The basic idea of TransGH illustrated in Fig. 1(c) is that for a given triplet (h, r, t), firstly the entity embeddings $\mathbf{h }$ and $\mathbf{t }$ are projected on the generalized hyperplane as $\mathbf{{h}}_\perp $ and $\mathbf{{t}}_\perp $ with a set of basis vectors respectively, where the embedding $\mathbf{{h}}_\perp $ is expected to be close to the embedding $\mathbf{{t}}_\perp $ by adding the relation embedding $\mathbf{{r}}$.

Our contributions in this paper are: (1) We propose a novel model TransGH, which models each relation as a vector on the generalized hyperplane determined by a set of basis vectors. (2) TransGH has the similar parameters to TransH as it only extends one normal vector to a set of basis vectors, indicating that TranGH is applicable to large scale KGs. (3) In the two tasks of link prediction and triplet classification, TransGH has significant improvements comparing with previous Trans(E, H, R and D).

2 Related Work

2.1 Translation-Based Models

Translation-based models usually embed entities and relations into a low-dimensional vector space, and enforce vector embeddings compatible under a score function f(h, r, t). Different models have the different definitions of score functions. Below we briefly summarize some baseline translation-based models and give the corresponding score functions.

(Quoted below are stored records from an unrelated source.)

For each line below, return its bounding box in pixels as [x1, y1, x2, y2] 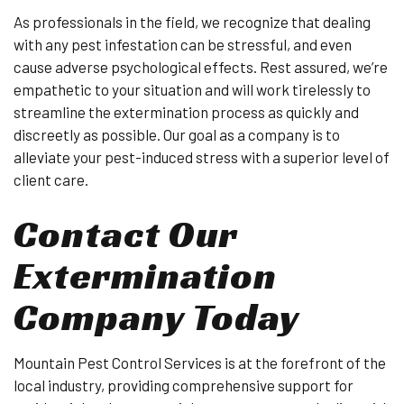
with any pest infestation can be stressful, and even [14, 35, 352, 53]
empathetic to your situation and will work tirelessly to [14, 80, 371, 98]
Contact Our [14, 210, 237, 258]
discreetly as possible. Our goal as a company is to [14, 125, 340, 143]
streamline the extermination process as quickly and [14, 103, 359, 121]
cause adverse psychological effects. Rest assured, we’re [14, 58, 388, 76]
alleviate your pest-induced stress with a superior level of [14, 148, 390, 166]
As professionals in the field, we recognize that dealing [14, 13, 371, 31]
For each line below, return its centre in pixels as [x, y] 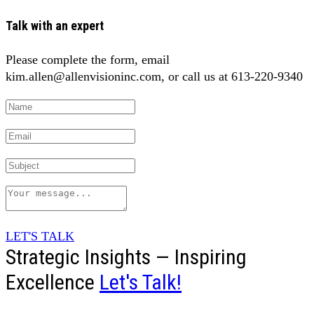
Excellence [53, 282]
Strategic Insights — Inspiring [126, 257]
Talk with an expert [55, 26]
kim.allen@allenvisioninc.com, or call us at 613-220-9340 [154, 77]
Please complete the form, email [88, 60]
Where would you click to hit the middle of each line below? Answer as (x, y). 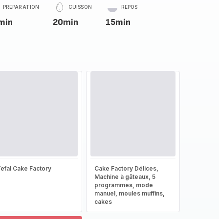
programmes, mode (123, 185)
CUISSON (80, 7)
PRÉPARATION (21, 7)
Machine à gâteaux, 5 (125, 177)
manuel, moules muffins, (129, 193)
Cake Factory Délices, (126, 168)
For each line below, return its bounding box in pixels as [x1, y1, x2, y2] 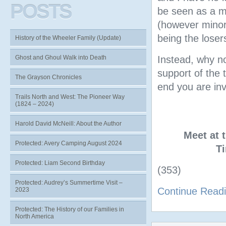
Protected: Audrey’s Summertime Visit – [15, 179, 123, 186]
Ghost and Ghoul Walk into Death [15, 54, 106, 61]
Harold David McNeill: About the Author [15, 120, 122, 127]
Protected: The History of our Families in [15, 206, 124, 213]
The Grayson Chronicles [15, 74, 82, 81]
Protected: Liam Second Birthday [15, 159, 105, 166]
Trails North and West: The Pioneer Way [15, 93, 125, 100]
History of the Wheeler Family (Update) [15, 34, 121, 41]
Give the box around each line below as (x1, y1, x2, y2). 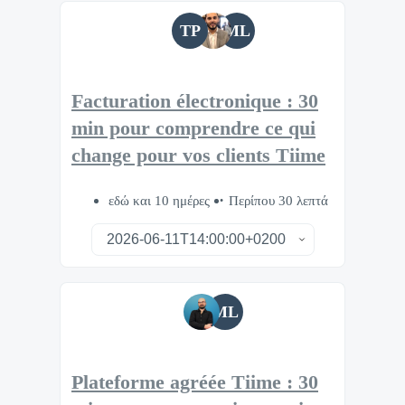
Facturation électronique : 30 (71, 89, 318, 112)
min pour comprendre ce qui (71, 117, 316, 139)
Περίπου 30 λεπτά (228, 193, 328, 209)
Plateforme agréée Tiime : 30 (71, 372, 318, 394)
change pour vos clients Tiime (71, 144, 325, 166)
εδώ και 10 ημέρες (108, 193, 213, 209)
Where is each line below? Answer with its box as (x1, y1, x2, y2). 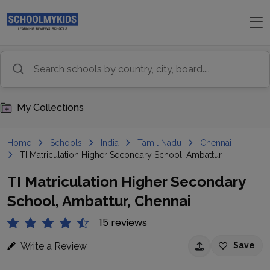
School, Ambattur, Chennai (7, 192, 191, 210)
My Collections (17, 102, 84, 113)
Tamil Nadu (137, 138, 181, 148)
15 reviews (99, 216, 147, 230)
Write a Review (20, 240, 87, 252)
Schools (50, 138, 82, 148)
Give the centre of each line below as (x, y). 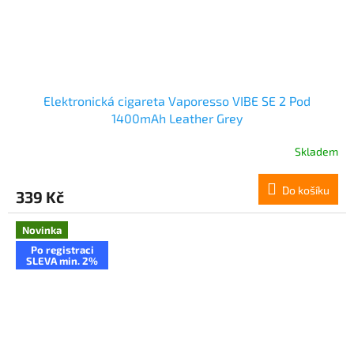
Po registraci (62, 250)
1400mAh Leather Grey (177, 119)
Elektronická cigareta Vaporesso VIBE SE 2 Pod (177, 101)
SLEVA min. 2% (62, 261)
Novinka (42, 230)
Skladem (316, 151)
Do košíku (306, 190)
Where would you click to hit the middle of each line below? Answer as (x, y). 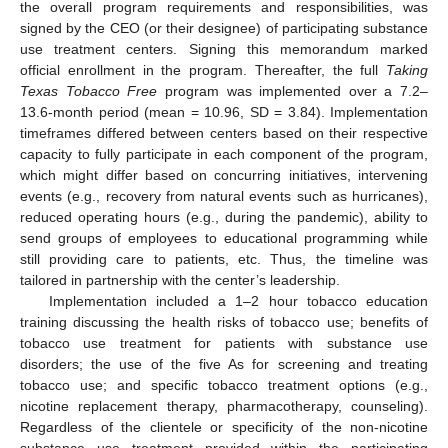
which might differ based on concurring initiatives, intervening (224, 174)
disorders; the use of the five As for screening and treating (224, 363)
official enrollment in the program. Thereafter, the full (203, 69)
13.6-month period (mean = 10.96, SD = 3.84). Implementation (224, 111)
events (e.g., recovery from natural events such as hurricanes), (224, 195)
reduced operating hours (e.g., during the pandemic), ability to (224, 216)
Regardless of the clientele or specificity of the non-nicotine (224, 426)
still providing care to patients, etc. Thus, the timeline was (224, 258)
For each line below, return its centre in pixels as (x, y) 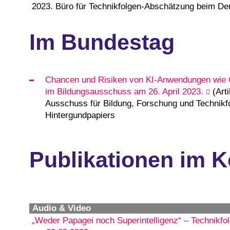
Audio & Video (62, 208)
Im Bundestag (102, 42)
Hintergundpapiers (80, 115)
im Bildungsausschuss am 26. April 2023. (124, 91)
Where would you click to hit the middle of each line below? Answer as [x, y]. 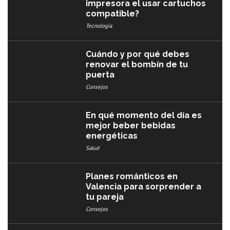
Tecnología [99, 26]
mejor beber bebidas [131, 125]
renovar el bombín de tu [137, 65]
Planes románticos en [132, 176]
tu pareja [105, 197]
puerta [100, 75]
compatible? [113, 14]
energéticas [112, 136]
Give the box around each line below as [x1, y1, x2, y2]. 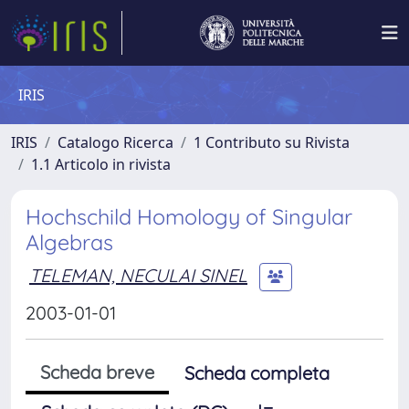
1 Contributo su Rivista [194, 132, 350, 152]
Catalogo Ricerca [58, 132, 173, 152]
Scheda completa [184, 362, 330, 384]
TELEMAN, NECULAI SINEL [29, 263, 247, 287]
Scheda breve [40, 361, 154, 383]
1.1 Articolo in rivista [31, 154, 171, 174]
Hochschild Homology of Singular [26, 204, 352, 230]
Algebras [26, 229, 113, 256]
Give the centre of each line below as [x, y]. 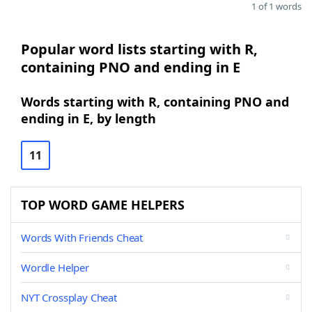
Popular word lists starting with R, [139, 49]
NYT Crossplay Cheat [69, 297]
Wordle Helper [55, 267]
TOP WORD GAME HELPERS [103, 205]
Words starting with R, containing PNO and [155, 102]
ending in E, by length [88, 118]
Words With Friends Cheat [82, 237]
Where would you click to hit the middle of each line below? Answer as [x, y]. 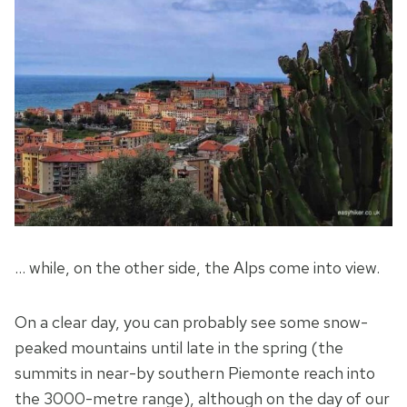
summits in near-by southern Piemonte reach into [195, 373]
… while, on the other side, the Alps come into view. [197, 268]
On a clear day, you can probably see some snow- [191, 323]
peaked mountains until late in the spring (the [179, 348]
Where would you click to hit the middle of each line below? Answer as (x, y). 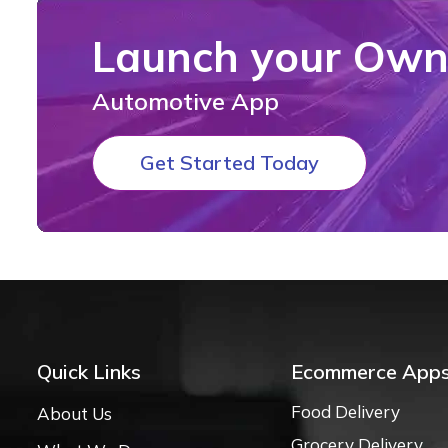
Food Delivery (345, 411)
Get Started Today (229, 162)
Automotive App (185, 100)
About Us (74, 413)
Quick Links (89, 371)
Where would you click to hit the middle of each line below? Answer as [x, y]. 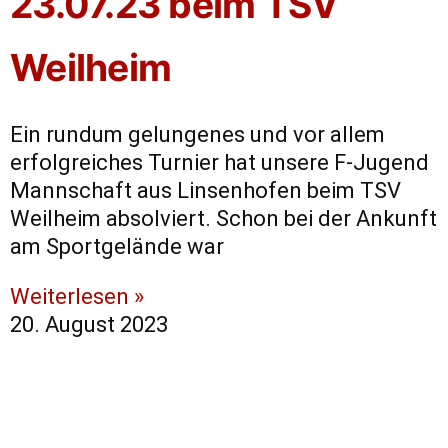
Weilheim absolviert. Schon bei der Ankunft [223, 219]
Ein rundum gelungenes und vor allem [197, 135]
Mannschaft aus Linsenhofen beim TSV [205, 191]
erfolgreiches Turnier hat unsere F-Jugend [219, 163]
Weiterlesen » [77, 297]
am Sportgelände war [117, 247]
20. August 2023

TransE [4] embeds entities and relations into the same space $R^m$, and interprets each relation as a translation vector from the head entity embedding to tail entity embedding. Hence the score function is defined as $f(h,r,t) = \parallel \mathbf{{h}} + \mathbf{{r}} - \mathbf{{t}} \parallel ^2_2$ for a triplet (h, r, t). TransE is effective for one-to-one relations but has flaws in dealing with one-to-many, many-to-one and many-to-many relations.

To overcome the issues of TransE, TransH [18] projects entity embeddings into relation-specific hyperplanes to enable an entity has distinct representations when involved in different relations. It models each relation r as a vector $\mathbf{{r}}$ on the hyperplane with a normal vector $\mathbf{{w}}_r$, therefore the scoring function is defined as $f(h,r,t) = \parallel \mathbf{{h}}_\perp + \mathbf{{r}} - \mathbf{{t}}_\perp \parallel ^2_2$. With $\parallel \mathbf{{w}}_r \parallel _2 = 1$, it is easily to get $\mathbf{{h}}_\perp = \mathbf{{h}} - \mathbf{{w}}_{r}^T \mathbf{{h}} \mathbf{{w}}_{r}$, $ \mathbf{{t}}_\perp = \mathbf{{t}} - {\mathbf{{w}}_{r}}^T \mathbf{{t}} \mathbf{{w}}_{r}$, and ${\mathbf{{h}}, \mathbf{{t}}, \mathbf{{r}}, \mathbf{{w}}_r \in } R^m$.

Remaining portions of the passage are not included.